Bien sûr, la Société du Croissant-Rouge palestinien et les autres acteurs humanitaires ne peuvent pas être laissés seuls pour assumer le poids de ce travail ; cela nécessitera plutôt un soutien politique et des efforts concertés pour reconstruire Gaza.
Cela signifie nous permettre d’envoyer nos équipes de Cisjordanie pour offrir à notre équipe de Gaza un repos bien mérité, et s’engager politiquement à obliger Israël à assumer ses responsabilités afin de faciliter l’entrée de tous les experts, équipements et fournitures nécessaires pour transformer les conditions sur le terrain.
On ne peut pas attendre des humanitaires qu’ils élaborent seuls un plan aussi complexe ; les États doivent respecter leurs obligations et la volonté politique doit montrer la voie.
Il y a trois ans, l’Irlande a pris l’initiative d’une déclaration politique dans laquelle 83 États se sont engagés à éviter l’utilisation d’armes explosives dans les zones peuplées.
Gaza est l’une des zones les plus densément peuplées au monde. Je me demande quand nous verrons des engagements comme celui-ci se traduire en une protection réelle sur le terrain.
Nous devons examiner honnêtement le fossé qui existe entre ce que promet la loi et la réalité que nous constatons. Le droit international humanitaire vise à protéger les civils, à garantir l’accès humanitaire, à protéger ceux qui acheminent l’aide et à réglementer l’utilisation des armes. Dans les territoires palestiniens occupés, comme dans tout conflit armé, ces principes doivent être plus que de simples mots sur le papier.
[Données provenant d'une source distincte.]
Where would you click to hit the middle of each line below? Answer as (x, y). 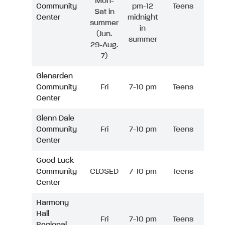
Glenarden (54, 76)
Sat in (104, 12)
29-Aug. (104, 45)
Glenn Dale (55, 118)
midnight (143, 17)
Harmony (52, 203)
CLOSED (104, 172)
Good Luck (55, 160)

Nous avons besoin du droit international humanitaire et nous savons qu’il sauve des vies. Comment pouvons-nous rétablir la confiance dans l’idée que même en temps de guerre, il existe des limites ? Comment pouvons-nous passer des engagements des États envers le droit international à une protection réelle des personnes prises dans des conflits armés ? Comment pouvons-nous nous assurer que les États respectent ces responsabilités juridiques et demandent des comptes aux autres ?
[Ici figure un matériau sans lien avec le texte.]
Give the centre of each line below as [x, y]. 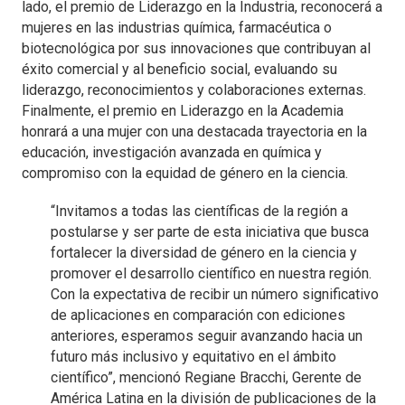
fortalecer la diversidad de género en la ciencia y [204, 252]
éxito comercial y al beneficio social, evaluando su [179, 69]
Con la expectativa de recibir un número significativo [215, 294]
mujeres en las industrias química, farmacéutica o [177, 27]
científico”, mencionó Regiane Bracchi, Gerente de [206, 377]
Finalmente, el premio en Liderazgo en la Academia [183, 110]
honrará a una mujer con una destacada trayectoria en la [194, 131]
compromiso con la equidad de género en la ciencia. [185, 173]

Pour ceux d’entre nous qui vivent dans les territoires palestiniens occupés, ce dont nous avons besoin maintenant, c’est d’agir. Nous avons besoin que les États aient le courage de veiller à ce que les lois destinées à protéger l’humanité en temps de guerre ne soient pas facultatives, mais appliquées.
Dana Abu-Koash est coordinatrice en droit international humanitaire (DIH) auprès de la Société du Croissant-Rouge palestinien, basée à Ramallah, en Cisjordanie. Dana sera aujourd’hui à Dublin pour la conférence de la Croix-Rouge irlandaise et du droit international humanitaire intitulée « Des engagements à l’action : protéger l’humanité en situation de crise ».